- YOUR OBJECTIVE: Report each line of the data that has "hall" somewhere in it.

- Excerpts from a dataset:
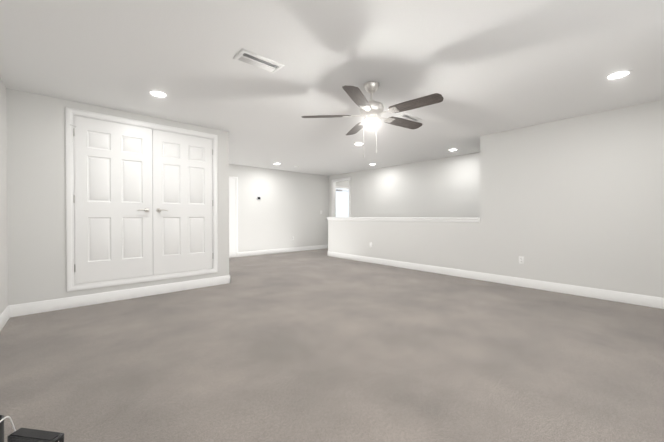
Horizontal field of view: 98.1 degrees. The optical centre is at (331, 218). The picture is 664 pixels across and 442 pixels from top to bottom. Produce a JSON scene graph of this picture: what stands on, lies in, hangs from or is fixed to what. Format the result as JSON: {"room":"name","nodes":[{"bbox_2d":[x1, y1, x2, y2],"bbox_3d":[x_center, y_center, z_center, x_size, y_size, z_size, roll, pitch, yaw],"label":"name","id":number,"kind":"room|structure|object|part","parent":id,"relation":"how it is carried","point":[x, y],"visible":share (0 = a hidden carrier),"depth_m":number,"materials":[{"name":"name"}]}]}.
{"room":"empty loft room","nodes":[
{"label":"empty loft room","id":0,"kind":"room"},
{"bbox_2d":[0,78,7,314],"bbox_3d":[-1.725,-0.151,1.010,0.120,2.470,5.720,0,1,-42],"label":"wall","id":1,"kind":"structure","parent":0,"point":[3,240],"depth_m":2.95,"materials":[{"name":"white paint"}]},
{"bbox_2d":[0,306,9,331],"bbox_3d":[-1.674,1.019,1.064,0.015,0.130,5.480,0,1,-42],"label":"baseboard","id":2,"kind":"structure","parent":1,"relation":"attached to","point":[4,316],"depth_m":2.90,"materials":[{"name":"white wood"}]},
{"bbox_2d":[6,88,228,304],"bbox_3d":[-2.629,-0.173,3.950,2.425,2.470,0.120,0,1,-42],"label":"wall","id":3,"kind":"structure","parent":0,"point":[36,199],"depth_m":3.29,"materials":[{"name":"white paint"}]},
{"bbox_2d":[74,116,152,283],"bbox_3d":[-2.801,-0.224,3.743,0.806,2.027,0.035,0,1,-42],"label":"closet door leaf","id":4,"kind":"structure","parent":3,"relation":"in","point":[113,195],"depth_m":3.70,"materials":[{"name":"white paint"}]},
{"bbox_2d":[8,275,230,316],"bbox_3d":[-2.579,0.997,3.913,2.440,0.130,0.015,0,1,-42],"label":"baseboard","id":5,"kind":"structure","parent":3,"relation":"attached to","point":[22,309],"depth_m":3.67,"materials":[{"name":"white wood"}]},
{"bbox_2d":[65,107,217,291],"bbox_3d":[-2.504,-0.226,4.018,1.774,2.185,0.182,0,1,-42],"label":"closet double door","id":6,"kind":"structure","parent":3,"relation":"in","point":[70,114],"depth_m":3.65,"materials":[{"name":"white wood"}]},
{"bbox_2d":[73,128,212,271],"bbox_3d":[-2.492,-0.224,4.005,1.634,1.726,0.040,0,1,-42],"label":"closet double door hinges","id":7,"kind":"object","parent":3,"relation":"attached to","point":[74,201],"visible":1,"depth_m":3.46,"materials":[{"name":"grey metal"}]},
{"bbox_2d":[152,129,212,274],"bbox_3d":[-2.195,-0.228,4.280,0.806,2.027,0.035,0,1,-42],"label":"closet door leaf","id":8,"kind":"structure","parent":3,"relation":"in","point":[182,194],"depth_m":4.24,"materials":[{"name":"white paint"}]},
{"bbox_2d":[229,164,348,251],"bbox_3d":[-1.204,-0.211,8.980,6.620,2.470,0.120,0,1,-42],"label":"wall","id":9,"kind":"structure","parent":0,"point":[285,209],"depth_m":8.60,"materials":[{"name":"white paint"}]},
{"bbox_2d":[229,176,237,256],"bbox_3d":[-2.868,0.096,7.414,0.932,2.402,0.018,0,1,-42],"label":"hall door","id":10,"kind":"structure","parent":9,"relation":"in","point":[236,179],"depth_m":7.69,"materials":[{"name":"white wood"}]},
{"bbox_2d":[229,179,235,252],"bbox_3d":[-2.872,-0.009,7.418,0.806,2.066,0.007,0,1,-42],"label":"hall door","id":11,"kind":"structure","parent":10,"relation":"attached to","point":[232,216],"depth_m":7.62,"materials":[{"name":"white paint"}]},
{"bbox_2d":[229,244,327,257],"bbox_3d":[-1.818,0.963,8.355,4.620,0.130,0.015,0,1,-42],"label":"baseboard","id":12,"kind":"structure","parent":9,"relation":"attached to","point":[263,252],"depth_m":8.51,"materials":[{"name":"white wood"}]},
{"bbox_3d":[0.399,0.068,10.309,0.902,2.412,0.018,0,1,-42],"label":"door","id":13,"kind":"structure","parent":9,"relation":"in","visible":0},
{"bbox_2d":[336,188,348,216],"bbox_3d":[0.396,-0.036,10.312,0.774,2.075,0.009,0,1,-42],"label":"door","id":14,"kind":"structure","parent":13,"relation":"attached to","point":[342,203],"depth_m":10.28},
{"bbox_2d":[0,248,663,441],"bbox_3d":[0.680,1.084,5.035,9.045,0.060,8.540,0,1,-42],"label":"floor","id":15,"kind":"structure","parent":0,"point":[318,345],"depth_m":2.15,"materials":[{"name":"carpet"}]},
{"bbox_2d":[0,415,63,441],"bbox_3d":[-1.460,0.928,1.199,0.514,0.308,1.002,0,1,-42],"label":"gear","id":16,"kind":"object","parent":15,"relation":"on","point":[26,435],"visible":1,"depth_m":1.23,"materials":[{"name":"black plastic"}]},
{"bbox_2d":[0,0,663,175],"bbox_3d":[0.680,-1.456,5.015,9.045,0.080,8.540,0,1,-42],"label":"ceiling","id":17,"kind":"structure","parent":0,"point":[483,67],"depth_m":2.62,"materials":[{"name":"white paint"}]},
{"bbox_2d":[148,90,167,97],"bbox_3d":[-1.954,-1.400,3.243,0.196,0.004,0.196,0,1,-42],"label":"recessed light","id":18,"kind":"object","parent":17,"relation":"in","point":[157,93],"visible":1,"depth_m":3.23,"materials":[{"name":"white"}]},
{"bbox_2d":[233,48,283,72],"bbox_3d":[-0.649,-1.390,2.569,0.400,0.014,0.200,0,1,-42],"label":"ceiling vent","id":19,"kind":"object","parent":17,"relation":"in","point":[255,60],"visible":1,"depth_m":2.54,"materials":[{"name":"white metal"}]},
{"bbox_2d":[301,81,443,156],"bbox_3d":[0.456,-1.020,3.013,1.402,0.760,1.399,0,1,-42],"label":"ceiling fan","id":20,"kind":"object","parent":17,"relation":"hanging from","point":[371,110],"visible":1,"depth_m":2.94,"materials":[{"name":"silver metal"}]},
{"bbox_3d":[-0.062,-1.079,3.050,0.520,0.036,0.142,0,0,4],"label":"blade","id":21,"kind":"part","parent":20,"relation":"part of","materials":[{"name":"grey wood"}]},
{"bbox_3d":[0.297,-1.083,3.478,0.142,0.036,0.520,0,0,-14],"label":"blade","id":22,"kind":"part","parent":20,"relation":"part of","materials":[{"name":"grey wood"}]},
{"bbox_3d":[0.235,-1.076,2.577,0.142,0.036,0.520,0,0,22],"label":"blade","id":23,"kind":"part","parent":20,"relation":"part of","materials":[{"name":"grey wood"}]},
{"bbox_3d":[0.412,-1.208,3.016,0.256,0.386,0.256,0,1,-42],"label":"motor","id":24,"kind":"part","parent":20,"relation":"part of","materials":[{"name":"silver metal"}]},
{"bbox_3d":[0.815,-1.081,3.269,0.520,0.036,0.142,0,1,-32],"label":"blade","id":25,"kind":"part","parent":20,"relation":"part of","materials":[{"name":"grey wood"}]},
{"bbox_3d":[0.776,-1.077,2.712,0.520,0.036,0.142,0,1,40],"label":"blade","id":26,"kind":"part","parent":20,"relation":"part of","materials":[{"name":"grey wood"}]},
{"bbox_2d":[394,113,421,121],"bbox_3d":[1.069,-1.401,4.038,0.400,0.014,0.200,0,1,-42],"label":"ceiling vent","id":27,"kind":"object","parent":17,"relation":"in","point":[407,116],"visible":0.69,"depth_m":3.98,"materials":[{"name":"white metal"}]},
{"bbox_2d":[604,70,632,79],"bbox_3d":[2.787,-1.397,2.808,0.196,0.004,0.196,0,1,-42],"label":"recessed light","id":28,"kind":"object","parent":17,"relation":"in","point":[618,74],"visible":1,"depth_m":2.79,"materials":[{"name":"white"}]},
{"bbox_2d":[329,152,479,217],"bbox_3d":[2.703,-0.195,6.817,0.120,2.470,8.300,0,1,-42],"label":"wall","id":29,"kind":"structure","parent":0,"point":[447,187],"depth_m":7.26,"materials":[{"name":"white paint"}]},
{"bbox_2d":[332,177,350,216],"bbox_3d":[0.328,-0.013,9.484,0.138,2.588,0.894,0,1,-42],"label":"hall doorway","id":30,"kind":"structure","parent":29,"relation":"in","point":[334,181],"depth_m":9.73,"materials":[{"name":"white wood"}]},
{"bbox_2d":[328,99,663,297],"bbox_3d":[2.211,-0.184,5.412,0.120,2.470,6.850,0,1,-42],"label":"wall","id":31,"kind":"structure","parent":0,"point":[577,201],"depth_m":4.11,"materials":[{"name":"white paint"}]},
{"bbox_2d":[327,217,479,222],"bbox_3d":[1.252,0.016,6.496,0.180,0.083,4.019,0,1,-42],"label":"trim","id":32,"kind":"structure","parent":31,"relation":"on","point":[426,219],"depth_m":5.99,"materials":[{"name":"white wood"}]},
{"bbox_2d":[327,251,663,308],"bbox_3d":[2.155,0.986,5.382,0.015,0.130,6.865,0,1,-42],"label":"baseboard","id":33,"kind":"structure","parent":31,"relation":"attached to","point":[638,299],"depth_m":4.41,"materials":[{"name":"white wood"}]},
{"bbox_2d":[519,256,523,263],"bbox_3d":[2.948,0.648,4.489,0.008,0.115,0.070,0,1,-42],"label":"electrical outlet","id":34,"kind":"object","parent":31,"relation":"attached to","point":[521,259],"visible":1,"depth_m":4.49,"materials":[{"name":"white plastic"}]}
]}

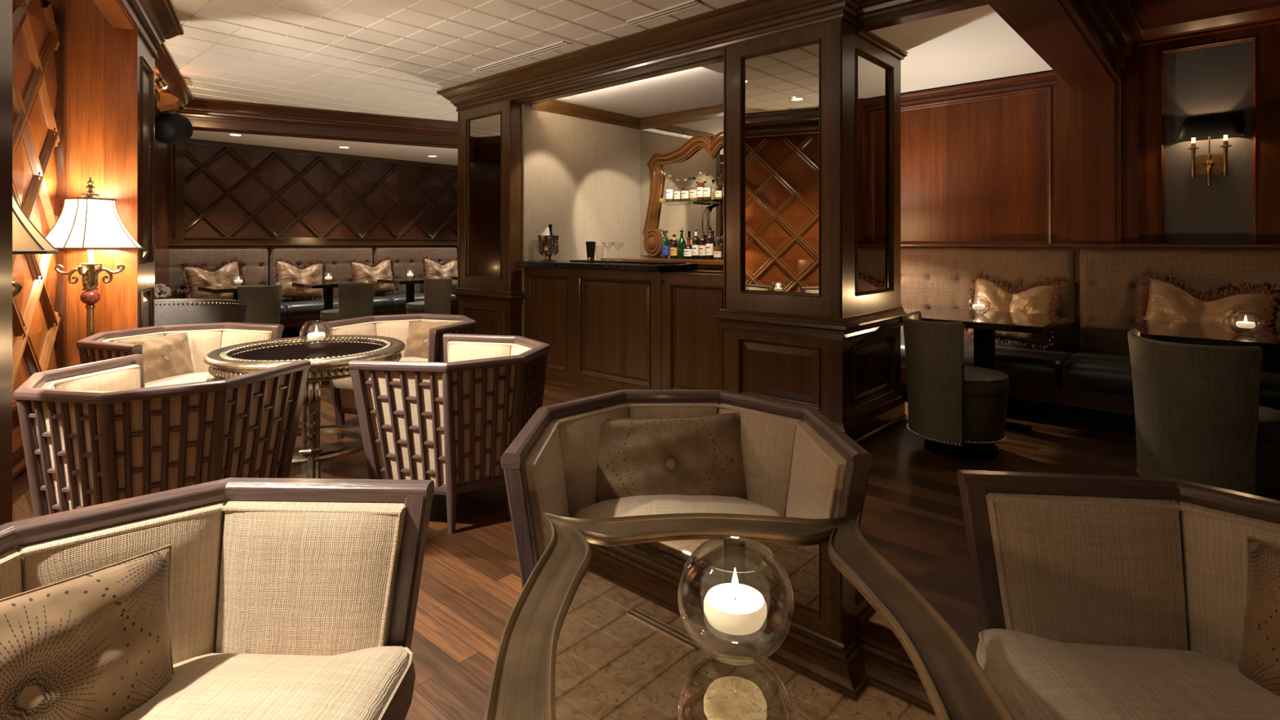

- REPLY:
{"bbox_2d":[229,176,237,256],"bbox_3d":[-2.868,0.096,7.414,0.932,2.402,0.018,0,1,-42],"label":"hall door","id":10,"kind":"structure","parent":9,"relation":"in","point":[236,179],"depth_m":7.69,"materials":[{"name":"white wood"}]},
{"bbox_2d":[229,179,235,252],"bbox_3d":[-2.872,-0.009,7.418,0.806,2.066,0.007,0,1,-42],"label":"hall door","id":11,"kind":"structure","parent":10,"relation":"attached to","point":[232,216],"depth_m":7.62,"materials":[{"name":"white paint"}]},
{"bbox_2d":[332,177,350,216],"bbox_3d":[0.328,-0.013,9.484,0.138,2.588,0.894,0,1,-42],"label":"hall doorway","id":30,"kind":"structure","parent":29,"relation":"in","point":[334,181],"depth_m":9.73,"materials":[{"name":"white wood"}]},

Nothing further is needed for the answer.